E°_cell = E°_{right half-}_cell − E°_{left half-}_cell = E°_cathode − E°_anode = -2.714 V – (+1.358 V) = -4.072 V

The overall reaction is:

Overall: 2 Na⁺(aq) + 2 Cl^–(aq) ⟶ 2 Na(s) + Cl₂(g) E°_cell = -4.072 V

The negative E°_cell indicates that this reaction is strongly reactant-favored, and under standard-state conditions, the power supply must provide at least 4.1 V to cause the electrolysis reaction to occur. In practice, the applied voltages are higher due to inefficiencies in the process itself and also to help increase the rate of the reaction.

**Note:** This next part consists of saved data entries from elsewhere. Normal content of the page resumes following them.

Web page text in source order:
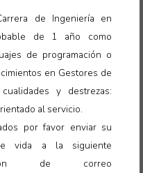
de Ingeniería en
de 1 año como
de programación o
en Gestores de
y destrezas:
al servicio.
por favor enviar su
vida a la siguiente
de correo
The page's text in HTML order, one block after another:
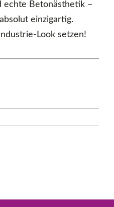
echte Betonästhetik –
einzigartig.
Look setzen!
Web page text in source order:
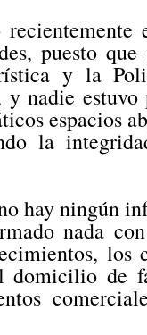
puesto
y la
nadie
espacios
la
hay ningún
nada
domicilio de
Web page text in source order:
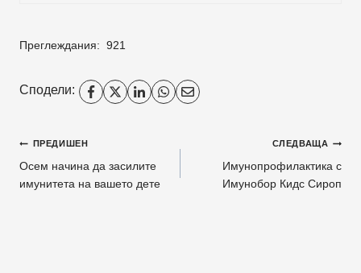
Преглеждания: 921
Сподели:
Навигация
ПРЕДИШЕН
Осем начина да засилите
имунитета на вашето дете
СЛЕДВАЩА
Имунопрофилактика с
Имунобор Кидс Сироп
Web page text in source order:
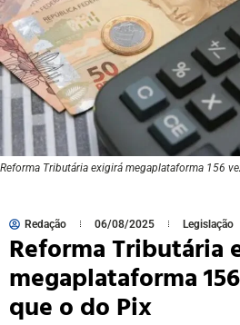
Reforma Tributária exigirá megaplataforma 156
Redação 06/08/2025 Legislação
Reforma Tributária
megaplataforma
que o do Pix
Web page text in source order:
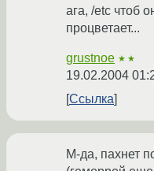
ага, /etc чтоб
процветает...
grustnoe ★★
19.02.2004
Ссылка
М-да, пахнет
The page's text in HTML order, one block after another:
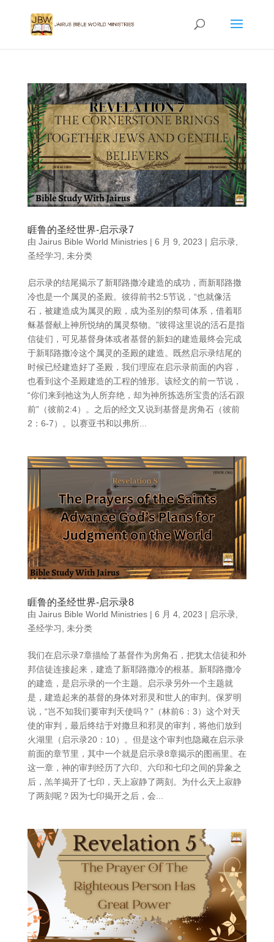
睚鲁的圣经世界-启示录7
由 Jairus Bible World Ministries| 6 月 9, 2023 | 启示录,
圣经学习
未分类
启示录的结尾揭示了新耶路撒冷建造的成功，而新耶路撒
冷也是一个属灵的圣殿。彼得前书2:5节说，“也就像活
石，被建造成为属灵的殿，成为圣别的祭司体系，借着耶
稣基督献上神所悦纳的属灵祭物。”彼得这里说的活石是指
信徒们，可见基督身体或者基督的新妇的建造最终会完成
于新耶路撒冷这个属灵的圣殿的建造。既然启示录结尾的
时候已经建造好了圣殿，我们理应在启示录前面的内容，
也看到这个圣殿建造的工程的雏形。该经文的前一节说，
“你们来到祂这为人所弃绝，却为神所拣选所宝贵的活石跟
前”（彼前2:4）。之后的经文又说到基督是房角石（彼前
2：6-7）。以赛亚书和以弗所...
睚鲁的圣经世界-启示录8
由 Jairus Bible World Ministries| 6 月 4, 2023 | 启示录,
圣经学习
未分类
我们在启示录7章描绘了基督作为房角石，把犹太信徒和外
邦信徒连接起来，建造了新耶路撒冷的根基。新耶路撒冷
的建造，是启示录的一个主题。启示录另外一个主题就
是，建造起来的基督的身体对邪灵和世人的审判。保罗明
说，“岂不知我们要审判天使吗？”（林前6：3）这个对天
使的审判，最后终结于对撒旦和邪灵的审判，将他们放到
火湖里（启示录20：10）。但是这个审判也隐藏在启示录
前面的章节里，其中一个就是启示录8章揭示的图画里。在
这一章，神的审判经历了六印、六印和七印之间的异象之
后，羔羊揭开了七印，天上寂静了两刻。为什么天上寂静
了两刻呢？因为七印揭开之后，会...

With the transition from fossil fuels to renewable energy supplies, an important application of electrolysis is the “splitting” of water into hydrogen gas and oxygen gas. Electric energy from solar panels or wind turbines can be used to synthesize H₂(g) for use as a fuel. For electric current to pass through the solution efficiently, there must be ions present. Hence, acid is typically added to the reaction solution to increase the concentrations of ions in solution.

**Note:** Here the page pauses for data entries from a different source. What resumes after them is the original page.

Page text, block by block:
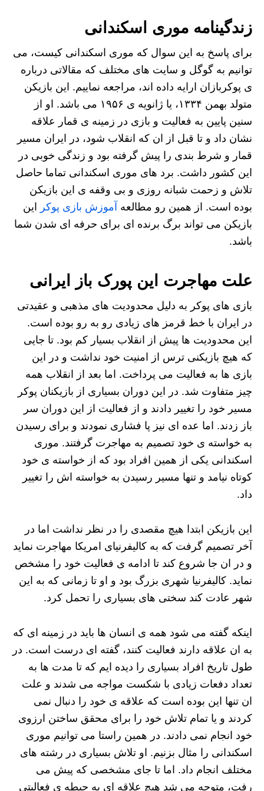
زندگینامه موری اسکندانی
برای پاسخ به این سوال که موری اسکندانی کیست، می
توانیم به گوگل و سایت های مختلف که مقالاتی درباره
ی پوکربازان ارایه داده اند، مراجعه نماییم. این بازیکن
متولد بهمن ۱۳۳۴، یا ژانویه ی ۱۹۵۶ می باشد. او از
سنین پایین به فعالیت و بازی در زمینه ی قمار علاقه
نشان داد و تا قبل از ان که انقلاب شود، در ایران مسیر
قمار و شرط بندی را پیش گرفته بود و زندگی خوبی در
این کشور داشت. برد های موری اسکندانی تماما حاصل
تلاش و زحمت شبانه روزی و بی وقفه ی این بازیکن
بوده است. از همین رو مطالعه آموزش بازی پوکر این
بازیکن می تواند برگ برنده ای برای حرفه ای شدن شما
باشد.
علت مهاجرت این پورک باز ایرانی
بازی های پوکر به دلیل محدودیت های مذهبی و عقیدتی
در ایران با خط قرمز های زیادی رو به رو بوده است.
این محدودیت ها پیش از انقلاب بسیار کم بود. تا جایی
که هیچ بازیکنی ترس از امنیت خود نداشت و در این
بازی ها به فعالیت می پرداخت. اما بعد از انقلاب همه
چیز متفاوت شد. در این دوران بسیاری از بازیکنان پوکر
مسیر خود را تغییر دادند و از فعالیت از این دوران سر
باز زدند. اما عده ای نیز پا فشاری نمودند و برای رسیدن
به خواسته ی خود تصمیم به مهاجرت گرفتند. موری
اسکندانی یکی از همین افراد بود که از خواسته ی خود
کوتاه نیامد و تنها مسیر رسیدن به خواسته اش را تغییر
داد.
این بازیکن ابتدا هیچ مقصدی را در نظر نداشت اما در
آخر تصمیم گرفت که به کالیفرنیای امریکا مهاجرت نماید
و در ان جا شروع کند تا ادامه ی فعالیت خود را مشخص
نماید. کالیفرنیا شهری بزرگ بود و او تا زمانی که به این
شهر عادت کند سختی های بسیاری را تحمل کرد.
اینکه گفته می شود همه ی انسان ها باید در زمینه ای که
به ان علاقه دارند فعالیت کنند، گفته ای درست است. در
طول تاریخ افراد بسیاری را دیده ایم که تا مدت ها به
تعداد دفعات زیادی با شکست مواجه می شدند و علت
ان تنها این بوده است که علاقه ی خود را دنبال نمی
کردند و یا تمام تلاش خود را برای محقق ساختن ارزوی
خود انجام نمی دادند. در همین راستا می توانیم موری
اسکندانی را مثال بزنیم. او تلاش بسیاری در رشته های
مختلف انجام داد. اما تا جای مشخصی که پیش می
رفت، متوجه می شد هیچ علاقه ای به حیطه ی فعالیتی

This figure shows an apparatus used for electrolysis. A central chamber with an open top has a vertical column extending below that is nearly full of a clear, colorless liquid, which is labeled “H subscript 2 O plus H subscript 2 S O subscript 4.” A horizontal tube in the apparatus connects the central region to vertical columns to the left and right, each of which has a valve or stopcock at the top and a stoppered bottom. On the left, the stopper at the bottom has a small brown square connected just above it in the liquid. The square is labeled “Anode plus.” A black wire extends from the stopper at the left to a rectangle which is labeled “Voltage source” on to the stopper at the right. The left side of the rectangle is labeled with a plus symbol and the right side is labeled with a negative sign. The stopper on the right also has a brown square connected to it which is in the liquid in the apparatus. This square is labeled “Cathode negative.” The level of the solution on the left arm or tube of the apparatus is significantly higher than the level of the right arm. Bubbles are present near the surface of the liquid on each side of the apparatus, with the bubbles labeled as “O subscript 2 ( g )” on the left and “H subscript 2 ( g )” on the right. — **Figure: Water splitting.** Water decomposes into oxygen gas and hydrogen gas during electrolysis. Sulfuric acid is added to increase the concentration of H⁺ ions and the total number of ions in solution, but does not take part in the reaction. The volume of hydrogen gas collected is twice the volume of oxygen gas collected, because the reaction produces 2 moles of H₂ per 1 mole of O₂.

In a 1-M acidic solution:

Oxidation (anode):	2 H₂O(ℓ)	⟶	O₂(g) + 4 H⁺(aq) + 4 e^–	E°_anode = +1.229 V
Reduction (cathode):	2 × [2 H⁺(aq) + 2 e^–	⟶	H₂(g)]	E°_cathode = 0 V
Overall:	2 H₂O(ℓ)	⟶	O₂(g) + 2 H₂(g)	E°_cell = -1.229 V

At least 1.229 V is required to make this reactant-favored process occur in a 1-M acidic solution.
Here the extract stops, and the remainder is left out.